WHAT THE EXERCISE ASKS:
Output the records below in full, word for word; pictures do not belong in it.

Entries taken from a collection
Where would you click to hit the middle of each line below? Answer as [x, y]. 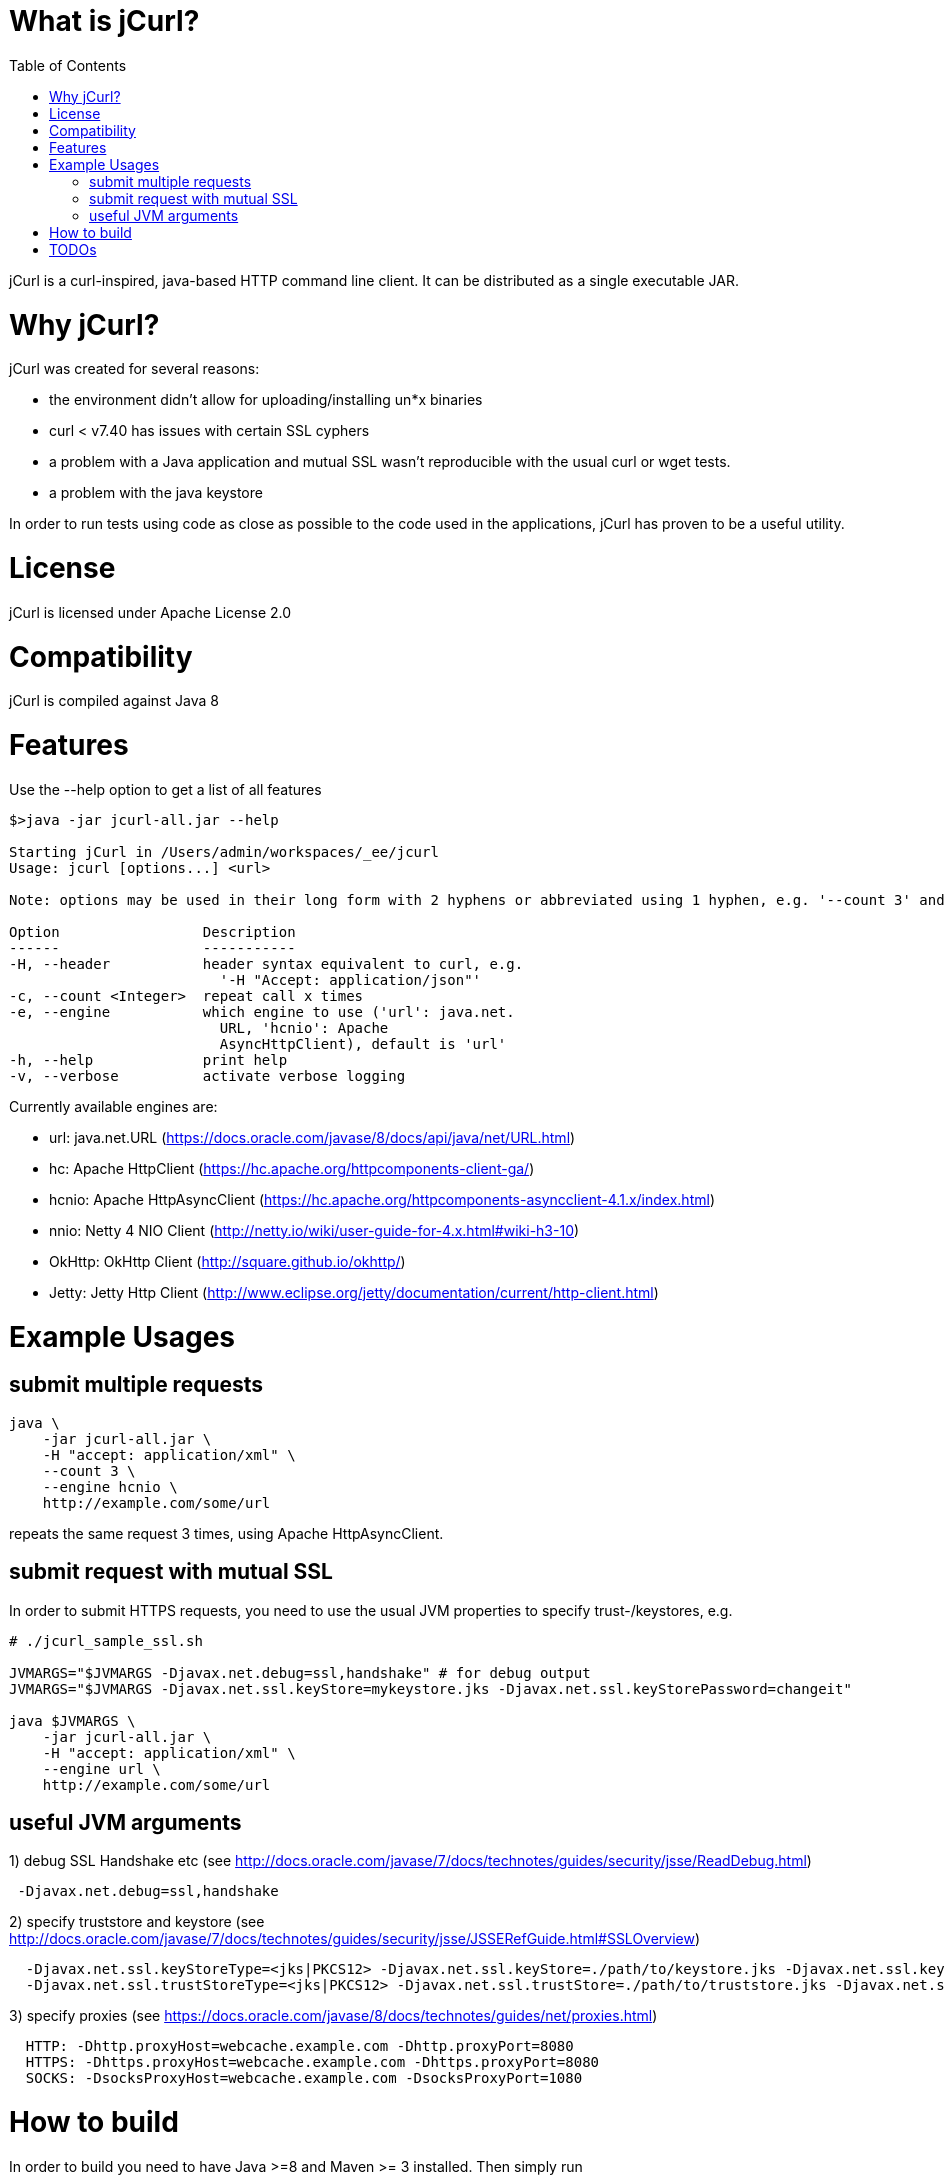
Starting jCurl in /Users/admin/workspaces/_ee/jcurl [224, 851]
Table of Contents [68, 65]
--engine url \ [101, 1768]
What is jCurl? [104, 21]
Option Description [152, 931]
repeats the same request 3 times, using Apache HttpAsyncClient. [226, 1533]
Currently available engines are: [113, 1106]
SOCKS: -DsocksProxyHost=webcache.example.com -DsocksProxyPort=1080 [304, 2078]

EXPECTED ANSWER:
Where would you click to hit the middle of each line below? Answer as [x, y]. 
Starting jCurl in /Users/admin/workspaces/_ee/jcurl [224, 851]
Table of Contents [68, 65]
--engine url \ [101, 1768]
What is jCurl? [104, 21]
Option Description [152, 931]
repeats the same request 3 times, using Apache HttpAsyncClient. [226, 1533]
Currently available engines are: [113, 1106]
SOCKS: -DsocksProxyHost=webcache.example.com -DsocksProxyPort=1080 [304, 2078]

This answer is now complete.